RECORD EXTRACTS:
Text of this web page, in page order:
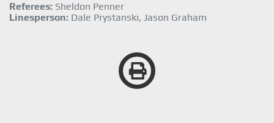
Referees: Sheldon Penner
Linesperson: Dale Prystanski, Jason Graham
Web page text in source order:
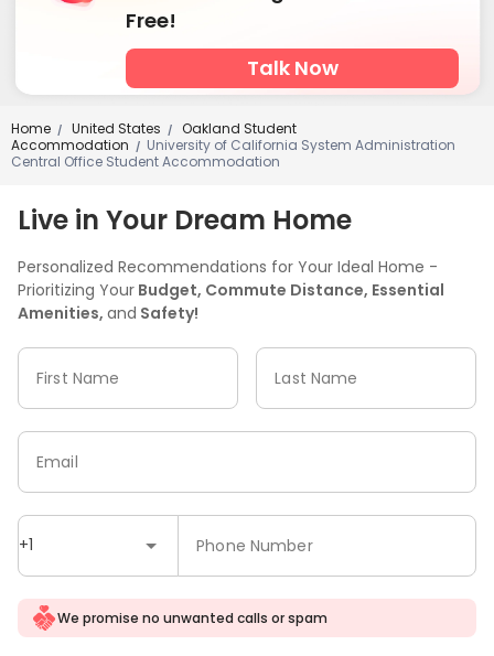
Free!
Talk Now
Home / United States /
Oakland Student
Accommodation
/ University of California System Administration
Central Office Student Accommodation
Live in Your Dream Home
Personalized Recommendations for Your Ideal Home -
Prioritizing Your Budget, Commute Distance, Essential
Amenities, and Safety!
First Name Last Name
+1 Phone Number
Email
We promise no unwanted calls or spam

YOUR ASSIGNMENT: All of the data, minus its pictures, should be repeated exactly.

ANSWER SPACE:
Text of this web page, in page order:
Referees: Sheldon Penner
Linesperson: Dale Prystanski, Jason Graham
Web page text in source order:
Free!
Talk Now
Home / United States /
Oakland Student
Accommodation
/ University of California System Administration
Central Office Student Accommodation
Live in Your Dream Home
Personalized Recommendations for Your Ideal Home -
Prioritizing Your Budget, Commute Distance, Essential
Amenities, and Safety!
First Name Last Name
+1 Phone Number
Email
We promise no unwanted calls or spam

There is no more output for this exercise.